Apalagi ditambahnya saling adu kekuatan
tadi, yang ditonjolkannya pendukungan organisasi-organisasi secara terbuka.
Deklarasi ini seakan membentuk suatu kumpulan dari banyak organisasi yang siap
untuk unjuk kekuatan pada 9 juli nanti dan siap “meledakkan” amunisinya.
Apa Penyebab konflik konflik tersebut?
Menurut wasekjen Komite Independen Pemantau Pemilu (KIPP) Girindra Sandino, ada
tiga hal yang menjadi perhatian pertama indikasi kecurangan, Kedua
ketidak puasan akan hasil pemilu yang tidak sesuai target, dan terakhir
kurangnya responsif dari aparatur keamanan.

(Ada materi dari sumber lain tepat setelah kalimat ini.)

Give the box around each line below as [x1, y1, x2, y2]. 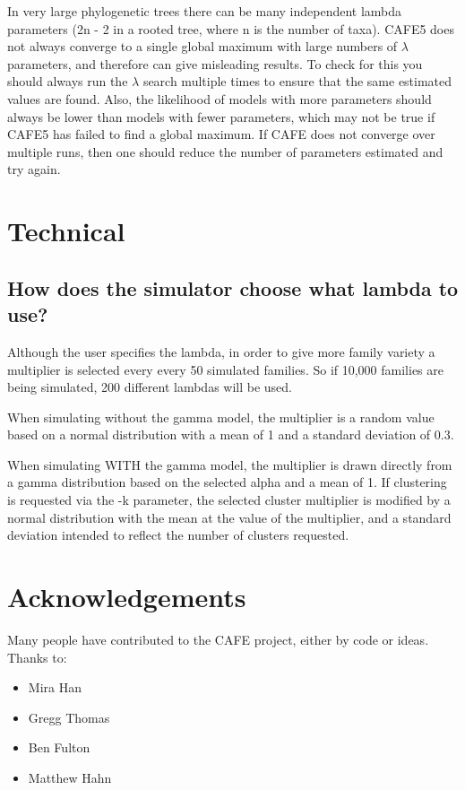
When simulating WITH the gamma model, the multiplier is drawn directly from [7, 455, 452, 473]
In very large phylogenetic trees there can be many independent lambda [7, 2, 402, 20]
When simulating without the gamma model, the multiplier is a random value [7, 407, 435, 426]
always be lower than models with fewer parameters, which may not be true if [7, 107, 435, 126]
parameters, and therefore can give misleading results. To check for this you [7, 54, 423, 73]
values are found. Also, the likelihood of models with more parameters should [7, 89, 432, 108]
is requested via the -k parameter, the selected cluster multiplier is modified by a [7, 490, 451, 509]
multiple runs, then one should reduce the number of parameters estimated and [7, 142, 443, 161]
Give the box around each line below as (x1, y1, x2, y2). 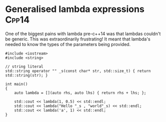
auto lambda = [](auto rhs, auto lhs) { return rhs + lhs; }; (14, 90, 146, 95)
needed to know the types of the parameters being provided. (5, 41, 131, 47)
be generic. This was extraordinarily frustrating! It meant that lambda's (5, 36, 151, 42)
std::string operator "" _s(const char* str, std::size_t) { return (5, 68, 151, 73)
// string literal (5, 64, 43, 69)
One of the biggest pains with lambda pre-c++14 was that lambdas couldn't (5, 30, 161, 36)
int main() (5, 81, 28, 86)
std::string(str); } (5, 72, 48, 78)
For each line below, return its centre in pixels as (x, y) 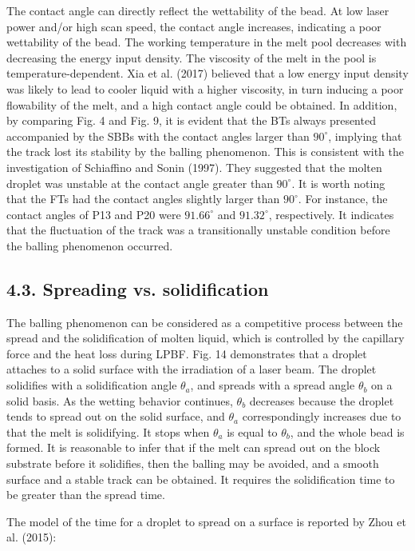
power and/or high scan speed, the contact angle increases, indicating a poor (194, 26)
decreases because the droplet (322, 400)
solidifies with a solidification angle (92, 385)
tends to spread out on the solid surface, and (116, 416)
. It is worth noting (338, 183)
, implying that (365, 136)
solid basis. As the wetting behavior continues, (120, 400)
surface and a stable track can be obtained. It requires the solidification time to (201, 479)
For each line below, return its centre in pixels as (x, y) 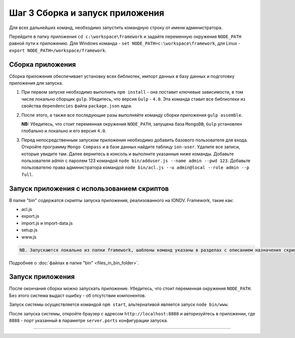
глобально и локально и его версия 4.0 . (64, 131)
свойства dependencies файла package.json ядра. (77, 106)
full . (27, 174)
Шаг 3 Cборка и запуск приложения (87, 13)
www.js (29, 237)
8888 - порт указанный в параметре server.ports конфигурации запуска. (88, 321)
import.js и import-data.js (47, 223)
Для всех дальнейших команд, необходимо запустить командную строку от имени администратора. (116, 28)
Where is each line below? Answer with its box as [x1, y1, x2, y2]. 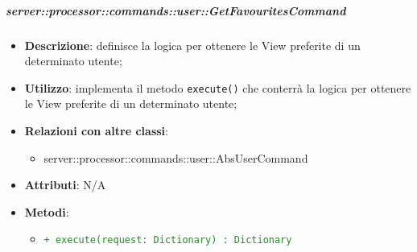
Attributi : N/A [24, 176, 106, 193]
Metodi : [24, 203, 69, 220]
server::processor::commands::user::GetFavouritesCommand [6, 2, 346, 19]
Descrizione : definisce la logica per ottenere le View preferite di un [24, 36, 361, 53]
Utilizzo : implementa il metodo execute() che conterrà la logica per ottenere [24, 79, 411, 96]
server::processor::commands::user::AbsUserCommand [43, 149, 308, 166]
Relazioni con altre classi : [24, 122, 168, 138]
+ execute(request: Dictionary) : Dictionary [43, 234, 292, 246]
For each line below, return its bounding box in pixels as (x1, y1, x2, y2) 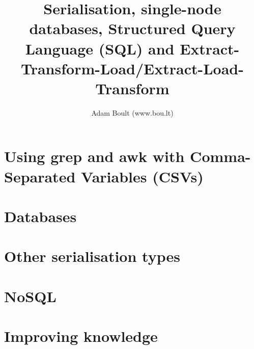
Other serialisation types (4, 246, 180, 266)
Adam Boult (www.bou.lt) (91, 107, 174, 118)
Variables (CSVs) (81, 166, 204, 186)
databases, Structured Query (29, 18, 236, 39)
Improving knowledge (4, 326, 158, 346)
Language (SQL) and (25, 38, 175, 59)
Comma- (190, 146, 251, 167)
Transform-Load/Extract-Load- (20, 58, 244, 78)
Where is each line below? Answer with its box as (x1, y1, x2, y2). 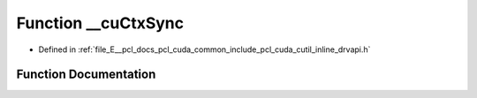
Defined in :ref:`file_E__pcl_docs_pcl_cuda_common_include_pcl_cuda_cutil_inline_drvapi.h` (38, 44, 371, 55)
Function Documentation (16, 67, 156, 82)
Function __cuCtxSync (16, 13, 185, 33)
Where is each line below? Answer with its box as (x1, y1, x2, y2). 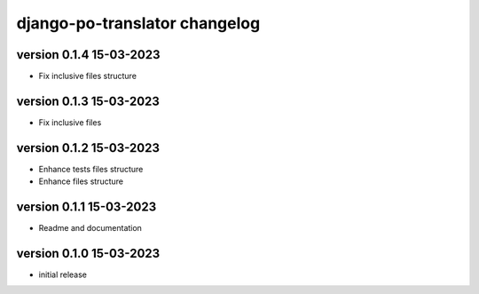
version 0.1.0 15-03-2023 (16, 245, 161, 261)
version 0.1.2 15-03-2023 (16, 140, 160, 155)
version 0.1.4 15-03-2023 (16, 47, 161, 62)
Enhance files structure (38, 176, 124, 187)
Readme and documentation (38, 223, 142, 234)
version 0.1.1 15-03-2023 (16, 200, 157, 215)
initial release (38, 269, 88, 280)
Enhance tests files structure (38, 163, 144, 174)
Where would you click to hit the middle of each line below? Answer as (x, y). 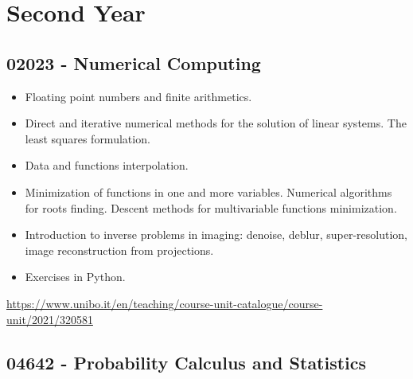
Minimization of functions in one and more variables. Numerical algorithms (208, 191)
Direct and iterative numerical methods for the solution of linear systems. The (216, 123)
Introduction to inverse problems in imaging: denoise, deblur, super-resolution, (216, 234)
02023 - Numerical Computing (134, 63)
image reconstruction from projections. (119, 250)
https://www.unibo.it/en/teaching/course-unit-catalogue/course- (165, 303)
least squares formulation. (88, 138)
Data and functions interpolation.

Jadi kemungkinan terjadi konflik
tersebut sangat nyata, apalagi sekarang ini banyak organisasi yang secara
terang-terangan mendeklarasikan keterpihakan mereka, pastinya pengawasan akan
lebih rumit jika tidak ada kontrol langsung dari tim pemenangan masing-masing
calon.
Kontrol untuk organisasi yang telah
bergabung itu penting, disamping meneruskan kampanye damai yang telah di
sepakati kedua calon pada tanggal 3 juni silam juga sebagai “obat” konflik di
Yogyakarta tidak menjadi konflik yang menyeluruh di nusantara. Proses demokrasi
harus berjalan dengan lancar demi menciptakan indonesia yang lebih baik.